Hi all, I'm a newbie, I've just bought a Ford 3000 narrow tractor that has primarily very stiff manual steering (and other problems not too concerning as yet!) I got the tractor into my orchard and that's as far as I dare take it, could somebody advise me how to loosen the steering so that I can get it under cover to start repairs (I've greased the nipples adjacent to the front wheels).
Many thanks
retired ex brickie and proud owner a very old and needy Ford 3000
mickthebrick


----------



## SoldierJohn (Jun 11, 2020)

Hi Mick,

I'm a new owner of a Ford 3000 too and also have manual steering thats very stiff. Ill be watching this post to see if anyone answers it. 

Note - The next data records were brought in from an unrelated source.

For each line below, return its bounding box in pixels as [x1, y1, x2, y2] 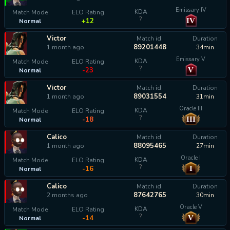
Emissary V [176, 55, 206, 63]
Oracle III [179, 105, 203, 112]
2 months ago [46, 191, 88, 199]
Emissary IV [175, 6, 206, 14]
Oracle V [179, 203, 202, 211]
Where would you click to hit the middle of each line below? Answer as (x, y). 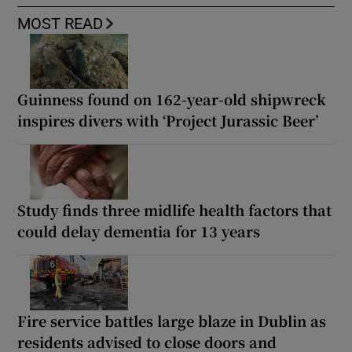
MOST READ (60, 24)
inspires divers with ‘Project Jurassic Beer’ (168, 120)
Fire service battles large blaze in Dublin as (172, 320)
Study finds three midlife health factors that (175, 209)
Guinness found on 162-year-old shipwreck (172, 99)
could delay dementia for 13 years (139, 231)
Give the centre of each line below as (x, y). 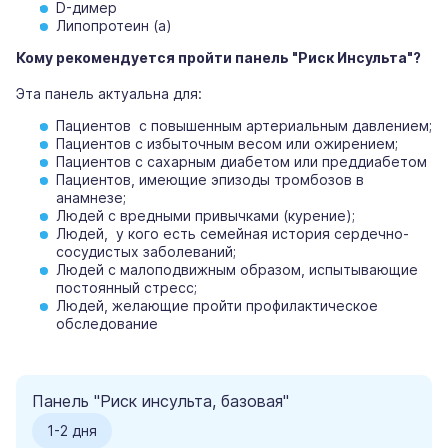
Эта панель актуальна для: (109, 94)
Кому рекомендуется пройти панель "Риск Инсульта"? (218, 58)
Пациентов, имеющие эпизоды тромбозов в (210, 180)
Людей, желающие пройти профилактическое (217, 306)
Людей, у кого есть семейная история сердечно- (232, 234)
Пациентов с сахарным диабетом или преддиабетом (241, 162)
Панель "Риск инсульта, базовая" (160, 401)
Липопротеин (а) (114, 26)
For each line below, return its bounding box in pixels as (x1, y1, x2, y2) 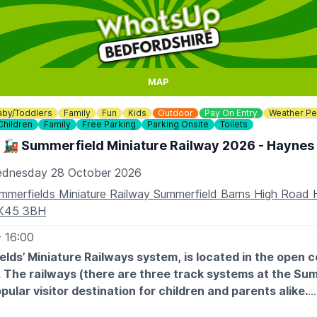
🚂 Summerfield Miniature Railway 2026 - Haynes (3, 138, 314, 153)
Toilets (220, 119, 248, 129)
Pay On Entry (204, 108, 258, 118)
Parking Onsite (147, 119, 209, 129)
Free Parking (82, 119, 136, 129)
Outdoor (158, 108, 193, 118)
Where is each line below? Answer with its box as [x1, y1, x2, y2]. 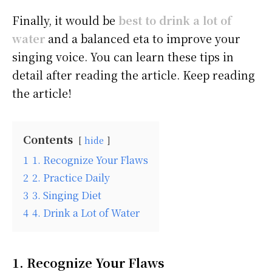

I'm thinking mine is a number of small things all lumped together causing it, ie worn steering box, worn spindle bushes, worn hub bearings and ball joints etc. 

Best wishes

John


----------



## Ultradog (Feb 27, 2005)

The manual steering systems on those Fords is incredibly simple.
Take it one piece at a time.
Lift the front wheels off the ground. How does it steer now?
If it is still stiff disconnect the drag links on the front end.
Does the steering wheel turn easily and smoothly?
With the drag links disconnected and front tires off the ground, turn each tire by hand. They should turn smoothly and easily.
There is no magic bullet.
Just take it one piece at a time and you'll find the problem.


----------



## HarveyW (Sep 15, 2014)

Steering gearbox lubrication for your 3000. See plug #35 on diagram below. Oil level plug. Put gear oil (80-90 weight) into the steering gearbox till full to this level.
https://www.messicks.com/nh/67519?sectionId=21639&diagramId=67519_258795

Spindle lubrication for your 3000. See grease nipple (zerk) item #35 on the diagram below:
https://www.messicks.com/nh/67519?sectionId=21639&diagramId=67519_258496


----------